_Required action:_
This task is to restate all of the entries exactly.
** Data under study follows **
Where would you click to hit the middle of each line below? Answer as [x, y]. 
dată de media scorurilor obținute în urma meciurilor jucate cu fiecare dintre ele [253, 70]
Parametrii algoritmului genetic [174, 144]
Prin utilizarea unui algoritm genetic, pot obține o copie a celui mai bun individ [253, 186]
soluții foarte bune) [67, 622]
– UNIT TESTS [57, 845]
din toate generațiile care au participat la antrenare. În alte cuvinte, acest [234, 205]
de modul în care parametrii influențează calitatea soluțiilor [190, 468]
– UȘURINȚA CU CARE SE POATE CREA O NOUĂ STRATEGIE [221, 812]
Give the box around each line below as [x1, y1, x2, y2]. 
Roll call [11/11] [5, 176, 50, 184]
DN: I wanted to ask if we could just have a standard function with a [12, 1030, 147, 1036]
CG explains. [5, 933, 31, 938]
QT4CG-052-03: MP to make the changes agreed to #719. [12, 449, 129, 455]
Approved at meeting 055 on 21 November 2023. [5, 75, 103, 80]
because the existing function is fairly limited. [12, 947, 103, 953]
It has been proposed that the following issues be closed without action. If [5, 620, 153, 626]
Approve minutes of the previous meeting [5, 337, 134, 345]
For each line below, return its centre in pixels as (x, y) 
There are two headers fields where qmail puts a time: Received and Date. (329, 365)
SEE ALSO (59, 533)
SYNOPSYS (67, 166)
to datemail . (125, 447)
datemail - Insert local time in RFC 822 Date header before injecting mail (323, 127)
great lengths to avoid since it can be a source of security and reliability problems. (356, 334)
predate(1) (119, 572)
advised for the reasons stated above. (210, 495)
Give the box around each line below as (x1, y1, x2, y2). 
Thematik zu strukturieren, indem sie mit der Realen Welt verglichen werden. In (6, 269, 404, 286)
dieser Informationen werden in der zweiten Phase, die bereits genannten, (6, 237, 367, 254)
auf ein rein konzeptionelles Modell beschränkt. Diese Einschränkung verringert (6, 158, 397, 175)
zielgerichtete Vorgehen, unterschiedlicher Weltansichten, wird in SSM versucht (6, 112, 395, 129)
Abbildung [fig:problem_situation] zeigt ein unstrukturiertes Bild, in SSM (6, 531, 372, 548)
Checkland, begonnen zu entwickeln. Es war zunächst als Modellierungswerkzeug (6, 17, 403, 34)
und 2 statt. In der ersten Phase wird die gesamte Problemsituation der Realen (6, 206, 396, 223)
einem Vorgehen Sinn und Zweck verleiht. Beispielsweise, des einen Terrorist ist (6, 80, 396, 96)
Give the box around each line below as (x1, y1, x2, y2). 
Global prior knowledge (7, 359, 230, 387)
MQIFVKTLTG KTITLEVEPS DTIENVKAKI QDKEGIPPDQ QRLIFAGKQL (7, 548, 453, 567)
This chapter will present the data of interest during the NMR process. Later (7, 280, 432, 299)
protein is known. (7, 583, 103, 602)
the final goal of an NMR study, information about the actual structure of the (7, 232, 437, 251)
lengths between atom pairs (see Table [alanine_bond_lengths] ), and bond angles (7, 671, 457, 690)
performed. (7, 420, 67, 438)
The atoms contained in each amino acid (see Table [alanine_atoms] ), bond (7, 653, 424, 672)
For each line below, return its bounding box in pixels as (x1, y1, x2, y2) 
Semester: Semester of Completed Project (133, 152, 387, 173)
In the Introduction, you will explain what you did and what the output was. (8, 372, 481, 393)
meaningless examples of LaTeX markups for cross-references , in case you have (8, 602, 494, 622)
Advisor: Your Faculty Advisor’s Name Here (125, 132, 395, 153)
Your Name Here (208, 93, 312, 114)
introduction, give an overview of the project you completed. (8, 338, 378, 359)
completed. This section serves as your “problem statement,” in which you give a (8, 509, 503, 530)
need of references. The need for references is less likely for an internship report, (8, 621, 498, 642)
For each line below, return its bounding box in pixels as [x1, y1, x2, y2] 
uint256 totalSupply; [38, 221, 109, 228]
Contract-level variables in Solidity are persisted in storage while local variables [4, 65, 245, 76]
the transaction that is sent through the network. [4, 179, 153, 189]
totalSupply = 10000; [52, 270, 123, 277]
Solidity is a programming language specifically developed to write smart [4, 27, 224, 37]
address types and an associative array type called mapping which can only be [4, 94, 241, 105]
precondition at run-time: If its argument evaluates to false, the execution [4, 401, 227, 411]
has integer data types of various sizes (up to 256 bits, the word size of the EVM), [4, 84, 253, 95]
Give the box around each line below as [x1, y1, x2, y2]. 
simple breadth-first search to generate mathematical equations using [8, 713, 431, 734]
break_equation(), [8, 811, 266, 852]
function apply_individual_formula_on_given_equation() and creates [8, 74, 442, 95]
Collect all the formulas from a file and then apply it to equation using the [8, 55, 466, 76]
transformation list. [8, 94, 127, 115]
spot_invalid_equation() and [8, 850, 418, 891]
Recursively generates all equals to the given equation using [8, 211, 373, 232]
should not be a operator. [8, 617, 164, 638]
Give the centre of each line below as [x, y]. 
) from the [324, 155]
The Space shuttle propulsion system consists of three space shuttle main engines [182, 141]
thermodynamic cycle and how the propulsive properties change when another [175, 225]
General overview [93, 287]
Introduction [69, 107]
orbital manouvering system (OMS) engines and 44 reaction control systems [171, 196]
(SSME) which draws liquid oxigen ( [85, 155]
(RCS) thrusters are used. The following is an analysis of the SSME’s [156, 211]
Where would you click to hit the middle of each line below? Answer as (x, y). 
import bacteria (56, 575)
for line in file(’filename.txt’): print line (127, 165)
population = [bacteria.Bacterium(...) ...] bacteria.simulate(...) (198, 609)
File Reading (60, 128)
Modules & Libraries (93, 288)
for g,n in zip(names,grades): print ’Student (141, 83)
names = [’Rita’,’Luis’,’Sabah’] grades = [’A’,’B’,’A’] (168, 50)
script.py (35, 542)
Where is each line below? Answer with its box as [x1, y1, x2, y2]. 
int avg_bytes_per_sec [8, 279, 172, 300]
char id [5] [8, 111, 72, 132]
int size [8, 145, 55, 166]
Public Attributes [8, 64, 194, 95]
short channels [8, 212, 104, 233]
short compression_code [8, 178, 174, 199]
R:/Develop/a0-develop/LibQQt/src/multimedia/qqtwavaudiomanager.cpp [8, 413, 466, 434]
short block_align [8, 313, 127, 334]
** End of Data under study **
_Solution for this exercise:_
Where would you click to hit the middle of each line below? Answer as [x, y]. 
dată de media scorurilor obținute în urma meciurilor jucate cu fiecare dintre ele [253, 70]
Parametrii algoritmului genetic [174, 144]
Prin utilizarea unui algoritm genetic, pot obține o copie a celui mai bun individ [253, 186]
soluții foarte bune) [67, 622]
– UNIT TESTS [57, 845]
din toate generațiile care au participat la antrenare. În alte cuvinte, acest [234, 205]
de modul în care parametrii influențează calitatea soluțiilor [190, 468]
– UȘURINȚA CU CARE SE POATE CREA O NOUĂ STRATEGIE [221, 812]
Give the box around each line below as [x1, y1, x2, y2]. 
Roll call [11/11] [5, 176, 50, 184]
DN: I wanted to ask if we could just have a standard function with a [12, 1030, 147, 1036]
CG explains. [5, 933, 31, 938]
QT4CG-052-03: MP to make the changes agreed to #719. [12, 449, 129, 455]
Approved at meeting 055 on 21 November 2023. [5, 75, 103, 80]
because the existing function is fairly limited. [12, 947, 103, 953]
It has been proposed that the following issues be closed without action. If [5, 620, 153, 626]
Approve minutes of the previous meeting [5, 337, 134, 345]
For each line below, return its centre in pixels as (x, y) 
There are two headers fields where qmail puts a time: Received and Date. (329, 365)
SEE ALSO (59, 533)
SYNOPSYS (67, 166)
to datemail . (125, 447)
datemail - Insert local time in RFC 822 Date header before injecting mail (323, 127)
great lengths to avoid since it can be a source of security and reliability problems. (356, 334)
predate(1) (119, 572)
advised for the reasons stated above. (210, 495)
Give the box around each line below as (x1, y1, x2, y2). 
Thematik zu strukturieren, indem sie mit der Realen Welt verglichen werden. In (6, 269, 404, 286)
dieser Informationen werden in der zweiten Phase, die bereits genannten, (6, 237, 367, 254)
auf ein rein konzeptionelles Modell beschränkt. Diese Einschränkung verringert (6, 158, 397, 175)
zielgerichtete Vorgehen, unterschiedlicher Weltansichten, wird in SSM versucht (6, 112, 395, 129)
Abbildung [fig:problem_situation] zeigt ein unstrukturiertes Bild, in SSM (6, 531, 372, 548)
Checkland, begonnen zu entwickeln. Es war zunächst als Modellierungswerkzeug (6, 17, 403, 34)
und 2 statt. In der ersten Phase wird die gesamte Problemsituation der Realen (6, 206, 396, 223)
einem Vorgehen Sinn und Zweck verleiht. Beispielsweise, des einen Terrorist ist (6, 80, 396, 96)
Give the box around each line below as (x1, y1, x2, y2). 
Global prior knowledge (7, 359, 230, 387)
MQIFVKTLTG KTITLEVEPS DTIENVKAKI QDKEGIPPDQ QRLIFAGKQL (7, 548, 453, 567)
This chapter will present the data of interest during the NMR process. Later (7, 280, 432, 299)
protein is known. (7, 583, 103, 602)
the final goal of an NMR study, information about the actual structure of the (7, 232, 437, 251)
lengths between atom pairs (see Table [alanine_bond_lengths] ), and bond angles (7, 671, 457, 690)
performed. (7, 420, 67, 438)
The atoms contained in each amino acid (see Table [alanine_atoms] ), bond (7, 653, 424, 672)
For each line below, return its bounding box in pixels as (x1, y1, x2, y2) 
Semester: Semester of Completed Project (133, 152, 387, 173)
In the Introduction, you will explain what you did and what the output was. (8, 372, 481, 393)
meaningless examples of LaTeX markups for cross-references , in case you have (8, 602, 494, 622)
Advisor: Your Faculty Advisor’s Name Here (125, 132, 395, 153)
Your Name Here (208, 93, 312, 114)
introduction, give an overview of the project you completed. (8, 338, 378, 359)
completed. This section serves as your “problem statement,” in which you give a (8, 509, 503, 530)
need of references. The need for references is less likely for an internship report, (8, 621, 498, 642)
For each line below, return its bounding box in pixels as [x1, y1, x2, y2] 
uint256 totalSupply; [38, 221, 109, 228]
Contract-level variables in Solidity are persisted in storage while local variables [4, 65, 245, 76]
the transaction that is sent through the network. [4, 179, 153, 189]
totalSupply = 10000; [52, 270, 123, 277]
Solidity is a programming language specifically developed to write smart [4, 27, 224, 37]
address types and an associative array type called mapping which can only be [4, 94, 241, 105]
precondition at run-time: If its argument evaluates to false, the execution [4, 401, 227, 411]
has integer data types of various sizes (up to 256 bits, the word size of the EVM), [4, 84, 253, 95]
Give the box around each line below as [x1, y1, x2, y2]. 
simple breadth-first search to generate mathematical equations using [8, 713, 431, 734]
break_equation(), [8, 811, 266, 852]
function apply_individual_formula_on_given_equation() and creates [8, 74, 442, 95]
Collect all the formulas from a file and then apply it to equation using the [8, 55, 466, 76]
transformation list. [8, 94, 127, 115]
spot_invalid_equation() and [8, 850, 418, 891]
Recursively generates all equals to the given equation using [8, 211, 373, 232]
should not be a operator. [8, 617, 164, 638]
Give the centre of each line below as [x, y]. 
) from the [324, 155]
The Space shuttle propulsion system consists of three space shuttle main engines [182, 141]
thermodynamic cycle and how the propulsive properties change when another [175, 225]
General overview [93, 287]
Introduction [69, 107]
orbital manouvering system (OMS) engines and 44 reaction control systems [171, 196]
(SSME) which draws liquid oxigen ( [85, 155]
(RCS) thrusters are used. The following is an analysis of the SSME’s [156, 211]
Where would you click to hit the middle of each line below? Answer as (x, y). 
import bacteria (56, 575)
for line in file(’filename.txt’): print line (127, 165)
population = [bacteria.Bacterium(...) ...] bacteria.simulate(...) (198, 609)
File Reading (60, 128)
Modules & Libraries (93, 288)
for g,n in zip(names,grades): print ’Student (141, 83)
names = [’Rita’,’Luis’,’Sabah’] grades = [’A’,’B’,’A’] (168, 50)
script.py (35, 542)
Where is each line below? Answer with its box as [x1, y1, x2, y2]. 
int avg_bytes_per_sec [8, 279, 172, 300]
char id [5] [8, 111, 72, 132]
int size [8, 145, 55, 166]
Public Attributes [8, 64, 194, 95]
short channels [8, 212, 104, 233]
short compression_code [8, 178, 174, 199]
R:/Develop/a0-develop/LibQQt/src/multimedia/qqtwavaudiomanager.cpp [8, 413, 466, 434]
short block_align [8, 313, 127, 334]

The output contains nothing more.